BEGIN

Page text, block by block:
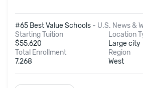
#65 Best Value Schools - U.S. News &
Starting Tuition
$55,620
Location
Large city
Total Enrollment
7,268
Region
West
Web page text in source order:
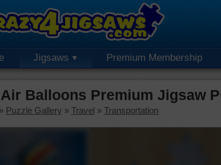
Jigsaws Premium Membership
Balloons Premium Jigsaw
» Puzzle Gallery » Travel » Transportation
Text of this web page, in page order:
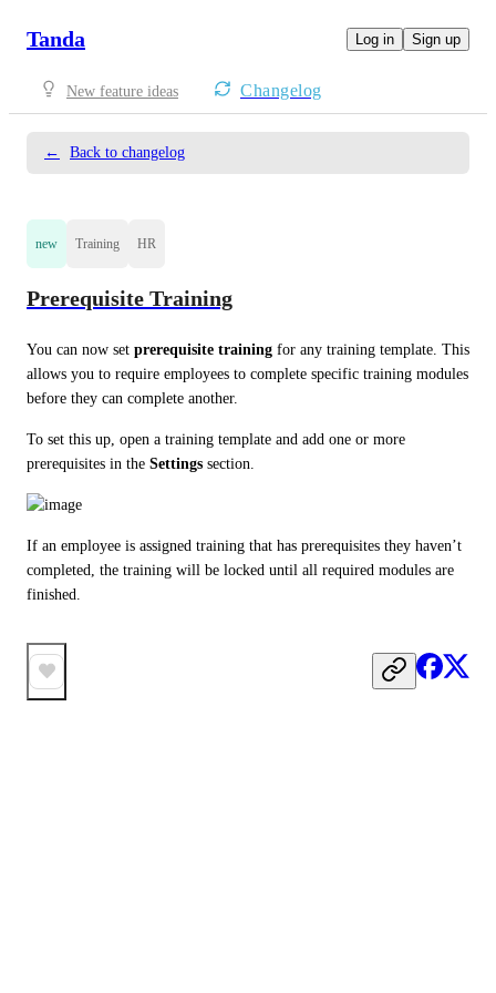
Tanda Log in Sign up
New feature ideas Changelog
← Back to changelog
new Training HR
Prerequisite Training
You can now set prerequisite training for any training template. This
allows you to require employees to complete specific training modules
before they can complete another.
To set this up, open a training template and add one or more
prerequisites in the Settings section.
If an employee is assigned training that has prerequisites they haven’t
completed, the training will be locked until all required modules are
finished.
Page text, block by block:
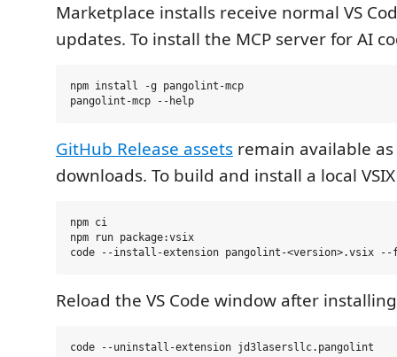
Marketplace installs receive normal VS
updates. To install the MCP server for AI
npm install -g pangolint-mcp
GitHub Release assets remain available
downloads. To build and install a local
npm ci
npm run package:vsix
Reload the VS Code window after
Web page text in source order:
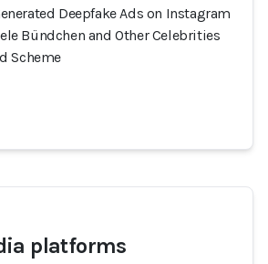
Deepfake Ads on Instagram
Bündchen and Other Celebrities
Scheme
platforms
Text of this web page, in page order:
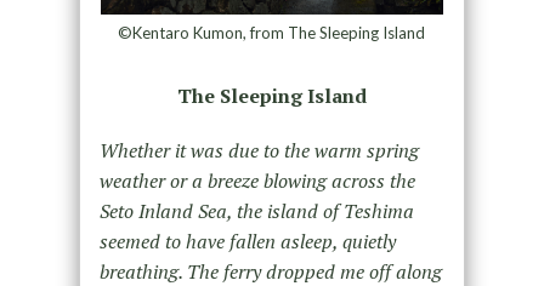
©Kentaro Kumon, from The Sleeping Island
The Sleeping Island
Whether it was due to the warm spring
weather or a breeze blowing across the
Seto Inland Sea, the island of Teshima
seemed to have fallen asleep, quietly
breathing. The ferry dropped me off along

END

» **TASK TO COMPLETE**:
Repeat, word for word, each of the records, omitting any image they hold.

» **TASK RESULT**:
Page text, block by block:
#65 Best Value Schools - U.S. News &
Starting Tuition
$55,620
Location
Large city
Total Enrollment
7,268
Region
West
Web page text in source order:
Jigsaws Premium Membership
Balloons Premium Jigsaw
» Puzzle Gallery » Travel » Transportation
Text of this web page, in page order:
Tanda Log in Sign up
New feature ideas Changelog
← Back to changelog
new Training HR
Prerequisite Training
You can now set prerequisite training for any training template. This
allows you to require employees to complete specific training modules
before they can complete another.
To set this up, open a training template and add one or more
prerequisites in the Settings section.
If an employee is assigned training that has prerequisites they haven’t
completed, the training will be locked until all required modules are
finished.
Page text, block by block:
Marketplace installs receive normal VS
updates. To install the MCP server for AI
npm install -g pangolint-mcp
GitHub Release assets remain available
downloads. To build and install a local
npm ci
npm run package:vsix
Reload the VS Code window after
Web page text in source order:
Deepfake Ads on Instagram
Bündchen and Other Celebrities
Scheme
platforms
Text of this web page, in page order:
©Kentaro Kumon, from The Sleeping Island
The Sleeping Island
Whether it was due to the warm spring
weather or a breeze blowing across the
Seto Inland Sea, the island of Teshima
seemed to have fallen asleep, quietly
breathing. The ferry dropped me off along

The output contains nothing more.